INSIDE AND OUTSIZED
Before the University of Houston’s first appearance in an NCAA Final Four in 1967, its players were sitting in a hotel ballroom in Louisville, Ky., when they found themselves in the middle of a chaotic scene.
Camera lights flashed, reporters shouted questions and fans begged for autographs as college basketball’s greatest player, Lew Alcindor, hidden behind dark glasses, and the rest of the UCLA team entered the room like so many rock stars.
“Do they have to pay these guys?” Houston guard Don Chaney remembers thinking of the Bruins’ entourage. “We felt like country bumpkins.”
UCLA easily defeated Houston the next day, 73-58, en route to a 30-0 season and the third of its 10 national championships under John Wooden. One Cougars player was unimpressed, however.
“He was OK, but I think he’s a little overrated,” Elvin Hayes said of Alcindor, who dominated him in the game. “We’ll definitely beat them when we play them down in Texas.”
It was Houston Coach Guy Lewis who first proposed having his team play UCLA in the Astrodome, and at first he seemed to be the only one who thought it was a good idea. College basketball was still a regional game -- as recently as half a dozen years earlier, the NCAA championships hadn’t been shown live on national television -- and Houston was hardly a basketball town. The Cougars didn’t even have their own arena, playing their games in an off-campus gym that held only 2,500 people.
But Lewis wore down the resistance of Houston Athletic Director Harry Fouke by offering to pay both schools $10,000 out of his own pocket. “Harry knew I couldn’t raise $10,000,” Lewis said. “I probably couldn’t have raised $500, but he said, ‘Dammit, if you believe in it that much let’s talk about it.’ ”
Wooden was against the game too. Play basketball in a baseball stadium? In the middle of the conference season? At night? It would be a farce.
But Wooden was overruled by the one man at UCLA able to do so, Athletic Director J.D. Morgan.
The game would spread the appeal of college basketball nationally, Morgan believed. It would be good for the game and UCLA, its preeminent team, should be a part of it.
Judge Roy Hofheinz, who had built the Astrodome, was skeptical too. The arena had been designed for baseball and football, and although Hofheinz had promoted boxing matches, stock car races and even a bullfight, he thought a basketball court would be too far from the stands for the fans to be able to see.
“But you have this little ball in baseball,” Lewis argued. “Don’t you think people could see our big one? And besides, most of the players on my team are bigger than the ones on your baseball team.”
“Well, damn if you’re not right,” Hofheinz said, laughing.
The game was set for Jan. 20, 1968, 40 years ago today. The big question now was whether anyone around the country would see it. None of the three major networks wanted to televise it and an attempt to bring in an independent network failed.

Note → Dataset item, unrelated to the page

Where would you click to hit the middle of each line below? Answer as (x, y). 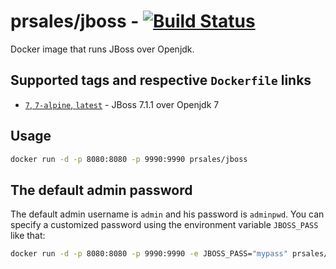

Finally, Eddie Einhorn, who televised college basketball regionally on his TSN network, stepped in. Einhorn traveled the country and visited one station at a time as he tried to overcome resistance to this radical innovation -- a college basketball game broadcast nationally in prime time.
Some station directors saw the game’s potential and signed up early. “I don’t care if anyone else wants to see it,” one of them told Einhorn. “Hell, I want to see it.” But others resisted until the momentum started to build and they found themselves competing with other stations in their areas.
In the end, Einhorn signed up 120 stations, many of which would infuriate the networks they were affiliated with by canceling their regular programming to show the game.
With no secretarial staff, Lewis and an assistant sold tickets from their small office. “We would take turns answering the phone, which was sitting on my desk between us,” Lewis says. “He would pick up one call and I’d get the next until one of us got tired and walked out of the office.”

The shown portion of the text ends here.